▶ _Task statement_:
Every line from the one bearing "LOKI CUSCO (113, 166, 166, 177)" through the last line of the records below is to be output exactly, and no other line; leave out the pictures.

[Opening Available records section]

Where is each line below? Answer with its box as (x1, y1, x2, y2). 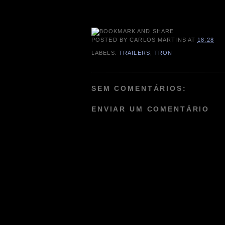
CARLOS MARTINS (130, 37, 186, 43)
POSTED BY (91, 37, 130, 43)
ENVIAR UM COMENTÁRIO (91, 105, 210, 114)
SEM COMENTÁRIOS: (91, 84, 187, 92)
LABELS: (91, 49, 119, 56)
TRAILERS (119, 49, 150, 56)
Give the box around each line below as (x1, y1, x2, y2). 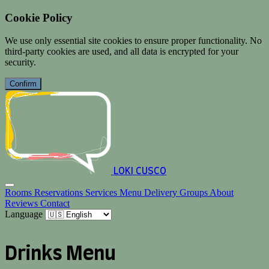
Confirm (10, 79, 37, 89)
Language (5, 209, 43, 220)
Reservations (34, 187, 85, 198)
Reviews (5, 198, 40, 209)
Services (85, 187, 119, 198)
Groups (180, 187, 210, 198)
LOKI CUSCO (113, 166, 166, 177)
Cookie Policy (5, 11, 73, 24)
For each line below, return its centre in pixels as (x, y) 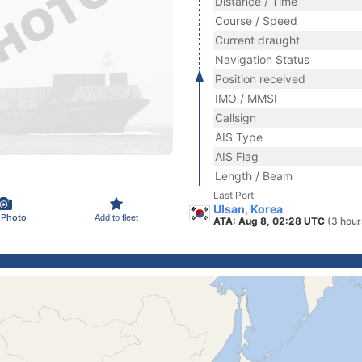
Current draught (257, 40)
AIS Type (239, 137)
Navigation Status (262, 59)
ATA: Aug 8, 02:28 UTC (270, 221)
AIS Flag (237, 156)
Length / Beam (254, 176)
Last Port (234, 195)
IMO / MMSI (246, 98)
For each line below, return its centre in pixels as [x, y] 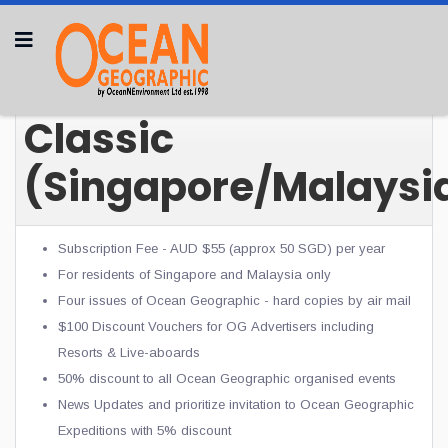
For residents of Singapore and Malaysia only [194, 274]
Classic [99, 139]
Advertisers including [312, 326]
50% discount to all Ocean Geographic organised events [227, 378]
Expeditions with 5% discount [144, 430]
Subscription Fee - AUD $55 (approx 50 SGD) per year [221, 248]
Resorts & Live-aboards [129, 352]
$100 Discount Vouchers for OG [154, 326]
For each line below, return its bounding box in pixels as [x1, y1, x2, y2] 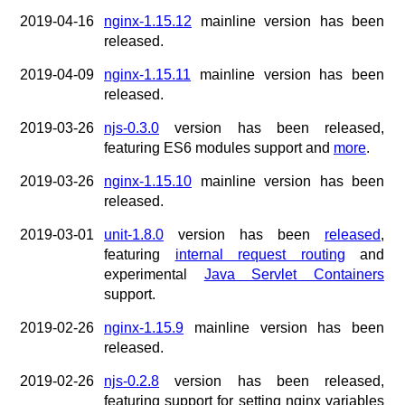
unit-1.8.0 [104, 227, 164, 243]
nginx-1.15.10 [104, 174, 192, 190]
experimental [104, 267, 204, 283]
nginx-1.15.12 [104, 14, 192, 30]
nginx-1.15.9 [104, 320, 184, 336]
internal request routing [174, 247, 345, 263]
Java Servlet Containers [203, 267, 385, 283]
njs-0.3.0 [104, 120, 159, 137]
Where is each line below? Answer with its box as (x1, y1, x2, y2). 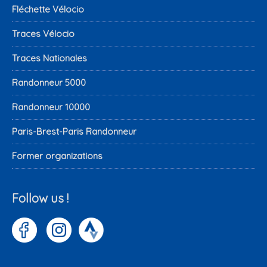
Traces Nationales (12, 52, 87, 64)
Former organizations (12, 150, 103, 162)
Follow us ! (12, 191, 69, 206)
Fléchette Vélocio (12, 3, 84, 15)
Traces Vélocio (12, 27, 74, 39)
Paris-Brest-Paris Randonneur (12, 125, 136, 137)
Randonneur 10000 (12, 101, 90, 113)
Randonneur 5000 (12, 76, 86, 88)
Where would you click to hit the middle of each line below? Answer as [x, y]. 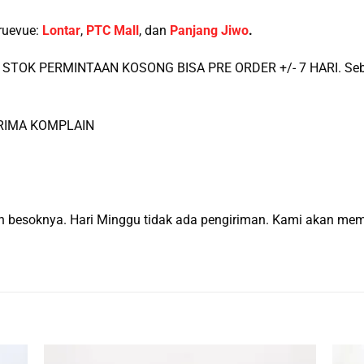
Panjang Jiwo [209, 31]
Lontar [61, 31]
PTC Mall [113, 31]
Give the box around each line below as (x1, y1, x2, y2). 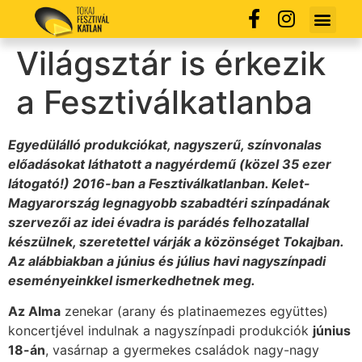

[Closing Available records section]

▶ _Written response_:
LOKI CUSCO (113, 166, 166, 177)
Cookie Policy (5, 11, 73, 24)
For each line below, return its centre in pixels as (x, y) 
Current draught (257, 40)
AIS Type (239, 137)
Navigation Status (262, 59)
ATA: Aug 8, 02:28 UTC (270, 221)
AIS Flag (237, 156)
Length / Beam (254, 176)
Last Port (234, 195)
IMO / MMSI (246, 98)
For each line below, return its centre in pixels as [x, y] 
For residents of Singapore and Malaysia only [194, 274]
Classic [99, 139]
Advertisers including [312, 326]
50% discount to all Ocean Geographic organised events [227, 378]
Expeditions with 5% discount [144, 430]
Subscription Fee - AUD $55 (approx 50 SGD) per year [221, 248]
Resorts & Live-aboards [129, 352]
$100 Discount Vouchers for OG [154, 326]
For each line below, return its bounding box in pixels as [x1, y1, x2, y2] 
unit-1.8.0 [104, 227, 164, 243]
nginx-1.15.10 [104, 174, 192, 190]
experimental [104, 267, 204, 283]
nginx-1.15.12 [104, 14, 192, 30]
nginx-1.15.9 [104, 320, 184, 336]
internal request routing [174, 247, 345, 263]
Java Servlet Containers [203, 267, 385, 283]
njs-0.3.0 [104, 120, 159, 137]
Where is each line below? Answer with its box as (x1, y1, x2, y2). 
Traces Nationales (12, 52, 87, 64)
Former organizations (12, 150, 103, 162)
Follow us ! (12, 191, 69, 206)
Fléchette Vélocio (12, 3, 84, 15)
Traces Vélocio (12, 27, 74, 39)
Paris-Brest-Paris Randonneur (12, 125, 136, 137)
Randonneur 10000 (12, 101, 90, 113)
Randonneur 5000 (12, 76, 86, 88)
Where would you click to hit the middle of each line below? Answer as [x, y]. 
Panjang Jiwo [209, 31]
Lontar [61, 31]
PTC Mall [113, 31]
Give the box around each line below as (x1, y1, x2, y2). 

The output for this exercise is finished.